(Collection entries)
★ ★ ★ ★ ★ ★ ★

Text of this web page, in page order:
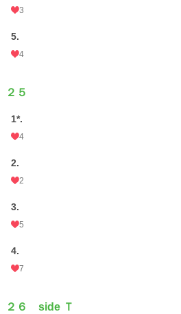
3
5.
4
２５
1*.
4
2.
2
3.
5
4.
7
２６ side Ｔ
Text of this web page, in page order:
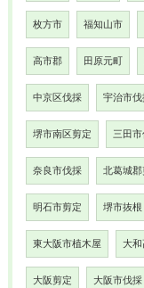
枚方市 福知山市
高市郡 田原元町
中京区伐採 宇治市伐
堺市南区剪定 三田
奈良市伐採 北葛城郡
明石市剪定 堺市抜根
東大阪市植木屋 大和
大阪剪定 大阪市伐採
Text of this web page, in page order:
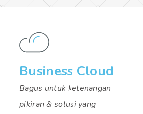
Business Cloud
Bagus untuk ketenangan
pikiran & solusi yang
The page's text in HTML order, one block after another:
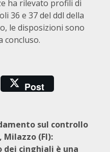
ha rilevato profili di
36 e 37 del ddl della
le disposizioni sono
concluso.
Post
sul controllo
(FI):
cinghiali è una

★ ★ ★ ★ ★ ★ ★

= What you are asked to do =
Please output each line above exactly and omit all images.

= Response below =
Text of this web page, in page order:
3
5.
4
２５
1*.
4
2.
2
3.
5
4.
7
２６ side Ｔ
Text of this web page, in page order:
枚方市 福知山市
高市郡 田原元町
中京区伐採 宇治市伐
堺市南区剪定 三田
奈良市伐採 北葛城郡
明石市剪定 堺市抜根
東大阪市植木屋 大和
大阪剪定 大阪市伐採
Text of this web page, in page order:
Business Cloud
Bagus untuk ketenangan
pikiran & solusi yang
The page's text in HTML order, one block after another:
ha rilevato profili di
36 e 37 del ddl della
le disposizioni sono
concluso.
Post
sul controllo
(FI):
cinghiali è una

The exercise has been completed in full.